While Jesus and the woman are having this wonderful theological chat, Jairus’s daughter dies, and he is commanded to cease troubling Jesus, since she is now irrevocably beyond even his power. “But overhearing (or perhaps “ignoring;” either meaning is possible), what they said, Jesus said to the synagogue leader, ‘Do not fear, only believe (trust)” (Mark 5:36). He rushes to Jairus’s house and encounters professional mourners, weeping and wailing as they have been hired to do in the face of death. “The child is not dead but sleeping,” announces Jesus, and is met by a chorus of laughter. But after taking only the parents and a few friends into the girl’s room, Jesus takes the dead girl by the hand and says to her in Aramaic “Lamb, get up!” And she does! She was 12 years old, says Mark, thus tying her to the woman in the previous story with that significant number 12. We then return to that Markan “messianic secret,” as Jesus “strictly ordered them that no one should know this” (Mark 5:43). This is of course patently absurd! A dead girl come back to life and enjoying a nice meal is something that will not likely be kept quiet! But Mark’s point appears to be that if such news gets out, it is likely to focus the attention of people on Jesus as worker of miracles rather than on Jesus as bringer of the rule of God to the world. Ironically, Mark’s fears have regularly been realized, as believers have through the centuries divided over the historicity of Jesus’s power, claiming that refusal to believe in it literally excludes those unbelievers from the community of the faithful. Mark would be the very first person to decry such a ridiculous divisive action. Jesus’s power is certainly real, but that power is always performed in the service of God’s announcement of God’s reign and rule in the world. Belief in miracles is not a necessary part of that reign, but actions that demonstrate the reality of God’s reign, actions of love and justice for all, are what is called for by God’s rule.

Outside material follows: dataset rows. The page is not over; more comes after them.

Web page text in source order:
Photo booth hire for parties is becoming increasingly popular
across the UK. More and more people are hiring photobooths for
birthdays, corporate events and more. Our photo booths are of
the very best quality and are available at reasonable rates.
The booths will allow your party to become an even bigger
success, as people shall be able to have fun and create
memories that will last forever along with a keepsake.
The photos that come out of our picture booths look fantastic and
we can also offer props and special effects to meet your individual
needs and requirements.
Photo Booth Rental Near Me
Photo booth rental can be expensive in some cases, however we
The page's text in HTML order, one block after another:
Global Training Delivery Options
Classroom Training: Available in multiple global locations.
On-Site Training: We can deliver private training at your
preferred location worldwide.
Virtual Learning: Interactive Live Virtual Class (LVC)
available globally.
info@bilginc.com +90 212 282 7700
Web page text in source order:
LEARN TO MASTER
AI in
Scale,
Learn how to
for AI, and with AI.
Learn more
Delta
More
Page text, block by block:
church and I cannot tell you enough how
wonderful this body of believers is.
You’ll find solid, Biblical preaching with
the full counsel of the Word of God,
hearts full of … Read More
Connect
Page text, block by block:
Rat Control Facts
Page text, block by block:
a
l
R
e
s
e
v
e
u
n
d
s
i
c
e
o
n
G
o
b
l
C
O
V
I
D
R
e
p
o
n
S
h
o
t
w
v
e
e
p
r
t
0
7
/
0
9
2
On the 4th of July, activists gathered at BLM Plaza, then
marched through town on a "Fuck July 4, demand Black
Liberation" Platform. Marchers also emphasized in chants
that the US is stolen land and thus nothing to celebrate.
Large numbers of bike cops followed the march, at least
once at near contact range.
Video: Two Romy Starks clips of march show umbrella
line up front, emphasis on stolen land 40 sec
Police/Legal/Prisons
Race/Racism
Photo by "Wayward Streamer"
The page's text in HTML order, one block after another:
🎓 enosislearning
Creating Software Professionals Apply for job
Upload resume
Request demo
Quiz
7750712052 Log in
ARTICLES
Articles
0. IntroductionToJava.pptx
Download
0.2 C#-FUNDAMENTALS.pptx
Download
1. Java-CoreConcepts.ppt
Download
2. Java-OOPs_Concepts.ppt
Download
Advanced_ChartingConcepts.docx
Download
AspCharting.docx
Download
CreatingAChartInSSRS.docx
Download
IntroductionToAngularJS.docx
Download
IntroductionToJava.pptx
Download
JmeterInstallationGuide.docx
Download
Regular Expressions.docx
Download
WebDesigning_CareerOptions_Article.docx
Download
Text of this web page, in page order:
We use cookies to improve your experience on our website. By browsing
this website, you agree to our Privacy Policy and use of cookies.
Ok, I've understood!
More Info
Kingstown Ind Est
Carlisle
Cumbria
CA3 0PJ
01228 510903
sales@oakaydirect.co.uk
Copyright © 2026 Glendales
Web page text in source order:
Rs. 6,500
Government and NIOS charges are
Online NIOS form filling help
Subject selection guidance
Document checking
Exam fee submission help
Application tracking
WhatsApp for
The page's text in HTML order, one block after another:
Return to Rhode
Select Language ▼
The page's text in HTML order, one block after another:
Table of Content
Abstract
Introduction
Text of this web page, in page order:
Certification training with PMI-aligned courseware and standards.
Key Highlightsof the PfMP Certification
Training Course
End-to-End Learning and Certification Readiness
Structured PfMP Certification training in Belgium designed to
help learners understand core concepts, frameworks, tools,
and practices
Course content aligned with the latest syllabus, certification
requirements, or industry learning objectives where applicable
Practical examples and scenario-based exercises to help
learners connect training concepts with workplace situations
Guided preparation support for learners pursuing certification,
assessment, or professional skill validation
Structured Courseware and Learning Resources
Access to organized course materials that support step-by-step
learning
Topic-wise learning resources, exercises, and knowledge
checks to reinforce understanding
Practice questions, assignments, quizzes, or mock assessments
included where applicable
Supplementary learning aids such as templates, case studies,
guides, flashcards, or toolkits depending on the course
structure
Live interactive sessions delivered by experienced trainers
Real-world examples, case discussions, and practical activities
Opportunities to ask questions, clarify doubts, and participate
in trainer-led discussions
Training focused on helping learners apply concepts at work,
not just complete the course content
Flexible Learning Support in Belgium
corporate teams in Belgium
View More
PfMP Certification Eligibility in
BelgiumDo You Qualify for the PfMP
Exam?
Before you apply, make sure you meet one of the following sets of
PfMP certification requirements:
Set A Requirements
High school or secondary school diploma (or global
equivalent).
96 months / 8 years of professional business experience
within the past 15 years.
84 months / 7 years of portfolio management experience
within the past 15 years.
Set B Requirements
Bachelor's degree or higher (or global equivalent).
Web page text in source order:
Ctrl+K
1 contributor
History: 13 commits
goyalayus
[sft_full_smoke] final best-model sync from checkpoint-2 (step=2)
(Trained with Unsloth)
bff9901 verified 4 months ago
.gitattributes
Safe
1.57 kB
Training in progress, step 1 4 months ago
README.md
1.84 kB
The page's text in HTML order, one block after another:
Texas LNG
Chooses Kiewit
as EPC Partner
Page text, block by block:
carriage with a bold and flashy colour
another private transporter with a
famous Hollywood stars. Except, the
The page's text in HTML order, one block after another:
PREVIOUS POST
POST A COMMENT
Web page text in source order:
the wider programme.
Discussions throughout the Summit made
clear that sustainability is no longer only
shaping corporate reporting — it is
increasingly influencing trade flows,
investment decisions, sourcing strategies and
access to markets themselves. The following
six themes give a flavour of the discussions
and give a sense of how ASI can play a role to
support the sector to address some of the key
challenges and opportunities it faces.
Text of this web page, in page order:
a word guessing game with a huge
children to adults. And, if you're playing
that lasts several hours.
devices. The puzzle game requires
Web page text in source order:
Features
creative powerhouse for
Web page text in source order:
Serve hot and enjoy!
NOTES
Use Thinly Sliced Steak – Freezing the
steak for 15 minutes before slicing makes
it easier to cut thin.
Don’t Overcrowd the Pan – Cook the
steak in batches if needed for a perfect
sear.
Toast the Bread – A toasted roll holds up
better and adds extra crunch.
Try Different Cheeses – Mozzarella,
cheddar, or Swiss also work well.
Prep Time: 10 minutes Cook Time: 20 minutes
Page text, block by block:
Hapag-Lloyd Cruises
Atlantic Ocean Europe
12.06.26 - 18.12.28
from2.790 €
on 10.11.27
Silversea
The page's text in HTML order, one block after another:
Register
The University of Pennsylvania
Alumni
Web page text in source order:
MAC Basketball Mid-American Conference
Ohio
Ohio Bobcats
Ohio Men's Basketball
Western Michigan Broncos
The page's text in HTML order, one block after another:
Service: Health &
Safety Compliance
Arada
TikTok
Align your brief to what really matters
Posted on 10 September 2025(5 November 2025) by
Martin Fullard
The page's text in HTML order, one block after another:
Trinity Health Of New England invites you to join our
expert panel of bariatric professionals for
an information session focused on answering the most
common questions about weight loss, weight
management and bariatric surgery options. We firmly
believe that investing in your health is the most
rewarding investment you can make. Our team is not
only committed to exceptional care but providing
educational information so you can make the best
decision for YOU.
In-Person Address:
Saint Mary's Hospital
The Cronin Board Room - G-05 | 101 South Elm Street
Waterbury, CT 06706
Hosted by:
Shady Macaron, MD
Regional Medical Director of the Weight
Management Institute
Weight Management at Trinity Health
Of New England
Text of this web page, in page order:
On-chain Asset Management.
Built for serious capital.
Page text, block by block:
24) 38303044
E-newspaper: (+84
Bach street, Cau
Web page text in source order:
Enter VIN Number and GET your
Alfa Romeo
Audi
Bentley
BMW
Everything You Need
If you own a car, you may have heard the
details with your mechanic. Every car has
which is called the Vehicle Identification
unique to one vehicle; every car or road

And Mark’s gospel makes that claim over and again by focusing on the reign of God and its saving work, not primarily on the miracles of healing. After all, as Jesus says again and again, “Your faith, your trust, has made you whole.” We are called to trust in God, not in the power of miracles. God’s reality may appear in any number of ways and is hardly confined to actions of supernatural power.